-- Exercise --
Using the listing below, say how many of its lines hold "Xaml". Offer nothing beyond the number.
--------
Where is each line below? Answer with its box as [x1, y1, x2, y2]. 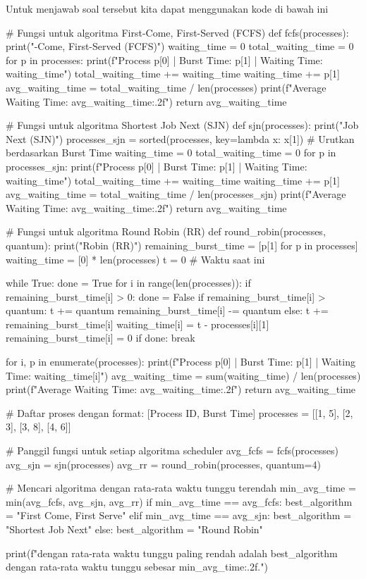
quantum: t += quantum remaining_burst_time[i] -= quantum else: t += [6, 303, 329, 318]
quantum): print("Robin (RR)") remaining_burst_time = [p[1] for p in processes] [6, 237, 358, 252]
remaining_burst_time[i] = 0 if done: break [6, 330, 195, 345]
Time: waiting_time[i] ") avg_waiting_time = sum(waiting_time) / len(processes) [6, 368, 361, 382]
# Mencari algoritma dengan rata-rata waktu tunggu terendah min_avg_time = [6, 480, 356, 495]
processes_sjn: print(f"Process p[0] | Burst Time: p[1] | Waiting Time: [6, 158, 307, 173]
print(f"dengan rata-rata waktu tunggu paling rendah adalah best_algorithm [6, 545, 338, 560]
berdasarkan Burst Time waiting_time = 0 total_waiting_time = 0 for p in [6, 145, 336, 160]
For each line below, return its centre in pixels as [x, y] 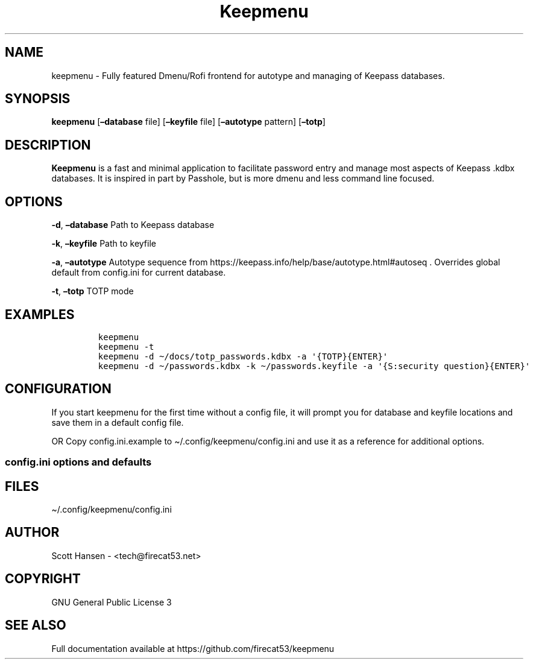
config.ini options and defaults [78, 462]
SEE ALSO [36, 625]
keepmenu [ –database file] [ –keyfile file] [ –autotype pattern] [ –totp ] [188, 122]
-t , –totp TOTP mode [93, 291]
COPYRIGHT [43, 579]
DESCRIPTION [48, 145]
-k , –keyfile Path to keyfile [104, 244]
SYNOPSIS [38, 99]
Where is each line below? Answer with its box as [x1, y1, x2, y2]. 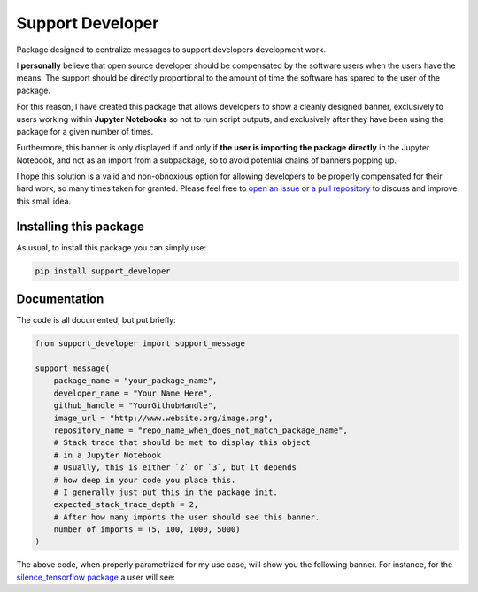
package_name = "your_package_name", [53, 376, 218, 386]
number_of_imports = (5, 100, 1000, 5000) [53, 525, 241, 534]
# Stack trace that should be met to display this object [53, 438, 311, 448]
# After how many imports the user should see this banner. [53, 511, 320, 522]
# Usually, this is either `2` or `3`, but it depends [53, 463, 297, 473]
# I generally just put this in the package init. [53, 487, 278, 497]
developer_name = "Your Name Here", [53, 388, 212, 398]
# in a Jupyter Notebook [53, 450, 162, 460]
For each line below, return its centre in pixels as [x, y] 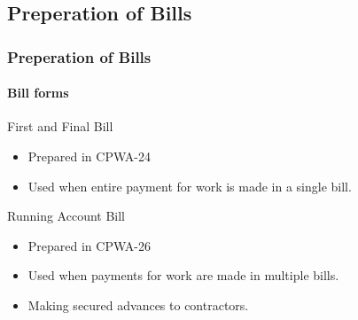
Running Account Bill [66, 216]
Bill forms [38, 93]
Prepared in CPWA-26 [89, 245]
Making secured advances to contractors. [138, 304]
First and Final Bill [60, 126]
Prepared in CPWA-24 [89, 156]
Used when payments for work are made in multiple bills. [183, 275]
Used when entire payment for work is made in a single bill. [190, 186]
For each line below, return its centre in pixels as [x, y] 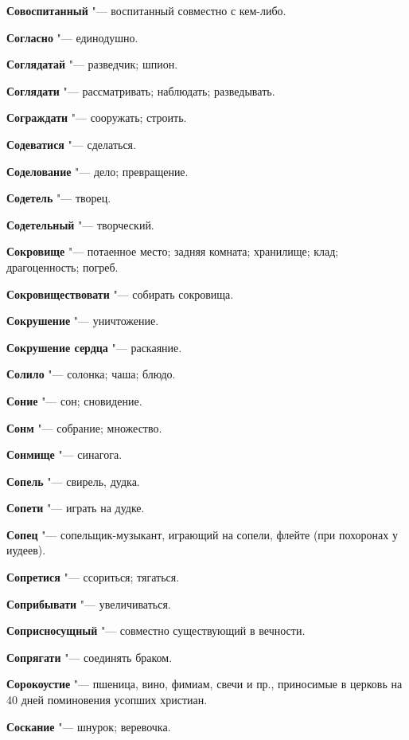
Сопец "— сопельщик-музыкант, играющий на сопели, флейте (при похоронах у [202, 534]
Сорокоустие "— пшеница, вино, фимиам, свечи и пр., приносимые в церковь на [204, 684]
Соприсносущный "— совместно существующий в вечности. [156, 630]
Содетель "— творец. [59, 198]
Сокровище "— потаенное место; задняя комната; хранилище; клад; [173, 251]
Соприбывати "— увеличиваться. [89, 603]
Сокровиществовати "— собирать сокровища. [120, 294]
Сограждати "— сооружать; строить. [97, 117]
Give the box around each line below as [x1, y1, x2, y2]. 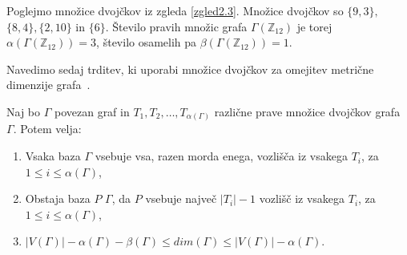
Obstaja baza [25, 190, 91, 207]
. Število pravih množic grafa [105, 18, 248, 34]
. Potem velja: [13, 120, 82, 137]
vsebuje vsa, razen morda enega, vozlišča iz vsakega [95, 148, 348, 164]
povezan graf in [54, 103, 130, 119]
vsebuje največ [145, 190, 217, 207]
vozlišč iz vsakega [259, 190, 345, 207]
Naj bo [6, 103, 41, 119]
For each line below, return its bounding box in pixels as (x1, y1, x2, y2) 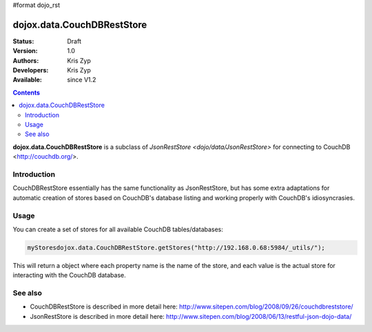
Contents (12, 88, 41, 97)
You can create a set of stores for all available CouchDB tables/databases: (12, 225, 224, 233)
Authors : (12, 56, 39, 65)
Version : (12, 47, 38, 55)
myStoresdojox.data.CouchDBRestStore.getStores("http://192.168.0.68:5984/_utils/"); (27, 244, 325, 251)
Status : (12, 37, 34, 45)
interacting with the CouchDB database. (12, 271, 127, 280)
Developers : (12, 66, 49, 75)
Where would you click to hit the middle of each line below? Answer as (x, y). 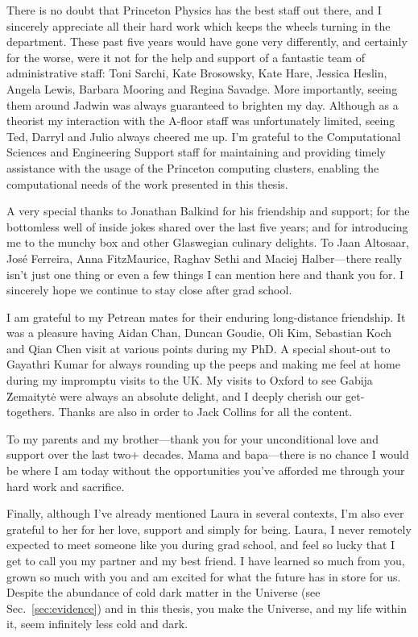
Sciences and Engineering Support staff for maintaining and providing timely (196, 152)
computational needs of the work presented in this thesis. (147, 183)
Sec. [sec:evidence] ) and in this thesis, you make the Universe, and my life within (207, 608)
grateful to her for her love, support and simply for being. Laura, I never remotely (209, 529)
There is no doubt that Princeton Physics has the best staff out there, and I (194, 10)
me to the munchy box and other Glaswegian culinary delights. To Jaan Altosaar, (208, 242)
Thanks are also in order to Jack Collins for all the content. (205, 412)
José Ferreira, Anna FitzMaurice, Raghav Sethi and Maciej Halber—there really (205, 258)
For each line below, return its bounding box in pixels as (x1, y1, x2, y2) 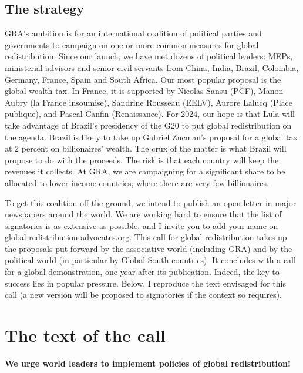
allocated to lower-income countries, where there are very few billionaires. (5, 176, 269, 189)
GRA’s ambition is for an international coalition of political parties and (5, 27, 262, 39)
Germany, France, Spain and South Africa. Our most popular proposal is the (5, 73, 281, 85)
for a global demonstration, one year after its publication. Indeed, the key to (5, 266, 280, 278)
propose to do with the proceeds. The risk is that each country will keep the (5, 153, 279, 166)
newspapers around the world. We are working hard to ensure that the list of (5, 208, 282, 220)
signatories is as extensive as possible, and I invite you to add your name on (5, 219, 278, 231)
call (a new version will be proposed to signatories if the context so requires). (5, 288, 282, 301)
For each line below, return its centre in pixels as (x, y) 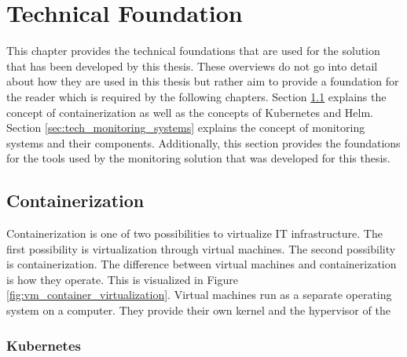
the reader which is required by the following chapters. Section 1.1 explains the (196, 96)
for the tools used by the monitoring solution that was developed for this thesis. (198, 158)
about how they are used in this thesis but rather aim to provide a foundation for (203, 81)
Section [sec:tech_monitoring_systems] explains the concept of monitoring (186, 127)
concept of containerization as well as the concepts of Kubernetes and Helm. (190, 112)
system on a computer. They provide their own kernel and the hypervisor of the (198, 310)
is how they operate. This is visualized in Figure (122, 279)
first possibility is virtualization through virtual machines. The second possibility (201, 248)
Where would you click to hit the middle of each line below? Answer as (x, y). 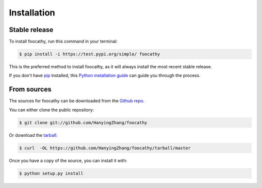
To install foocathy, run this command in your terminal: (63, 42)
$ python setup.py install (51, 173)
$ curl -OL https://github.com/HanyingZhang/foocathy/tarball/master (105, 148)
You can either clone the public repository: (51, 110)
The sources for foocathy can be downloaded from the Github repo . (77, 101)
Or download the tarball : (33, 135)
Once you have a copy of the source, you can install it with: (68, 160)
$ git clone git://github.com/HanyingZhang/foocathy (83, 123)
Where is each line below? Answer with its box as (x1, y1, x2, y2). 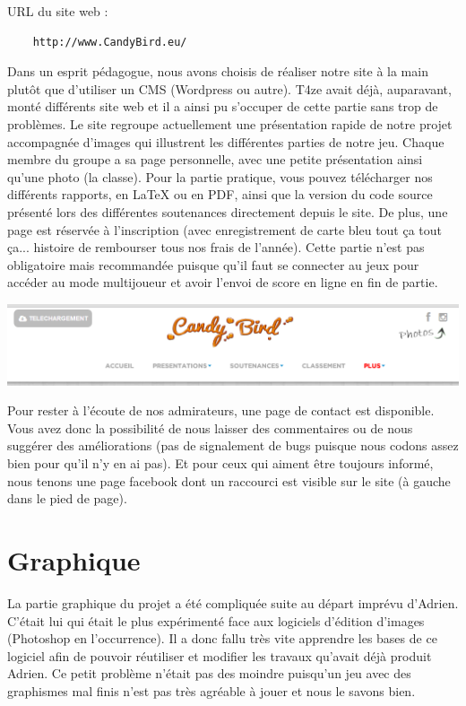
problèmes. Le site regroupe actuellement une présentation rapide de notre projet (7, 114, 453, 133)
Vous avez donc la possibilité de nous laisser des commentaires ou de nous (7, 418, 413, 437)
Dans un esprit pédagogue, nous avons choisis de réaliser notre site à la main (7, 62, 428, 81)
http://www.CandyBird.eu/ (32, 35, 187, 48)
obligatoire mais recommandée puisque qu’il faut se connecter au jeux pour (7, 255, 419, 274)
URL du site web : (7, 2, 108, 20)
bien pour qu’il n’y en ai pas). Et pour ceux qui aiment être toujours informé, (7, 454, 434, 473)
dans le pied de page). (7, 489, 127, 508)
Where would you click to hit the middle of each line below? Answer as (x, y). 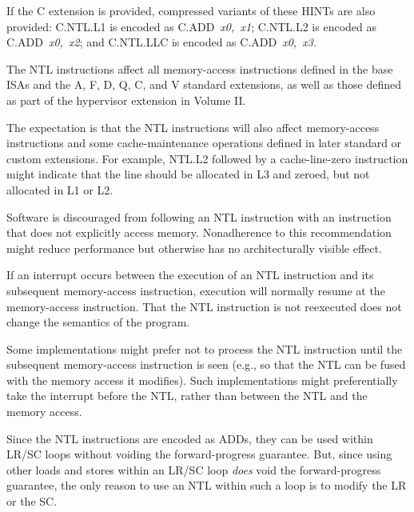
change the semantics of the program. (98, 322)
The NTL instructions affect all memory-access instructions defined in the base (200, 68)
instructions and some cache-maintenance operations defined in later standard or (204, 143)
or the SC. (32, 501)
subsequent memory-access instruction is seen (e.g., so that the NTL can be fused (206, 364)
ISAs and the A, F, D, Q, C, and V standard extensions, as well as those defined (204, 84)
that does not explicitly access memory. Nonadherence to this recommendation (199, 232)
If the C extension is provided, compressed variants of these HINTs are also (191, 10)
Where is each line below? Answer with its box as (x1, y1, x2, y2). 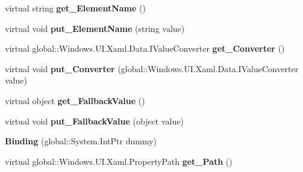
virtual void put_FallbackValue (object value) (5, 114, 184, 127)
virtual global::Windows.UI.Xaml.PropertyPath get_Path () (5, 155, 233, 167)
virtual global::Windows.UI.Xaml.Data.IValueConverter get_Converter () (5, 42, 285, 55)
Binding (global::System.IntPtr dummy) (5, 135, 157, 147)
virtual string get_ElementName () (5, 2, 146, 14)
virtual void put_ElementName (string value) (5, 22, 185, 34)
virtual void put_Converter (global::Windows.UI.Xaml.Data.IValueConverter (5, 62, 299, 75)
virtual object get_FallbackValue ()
--------
-- Expected output --
3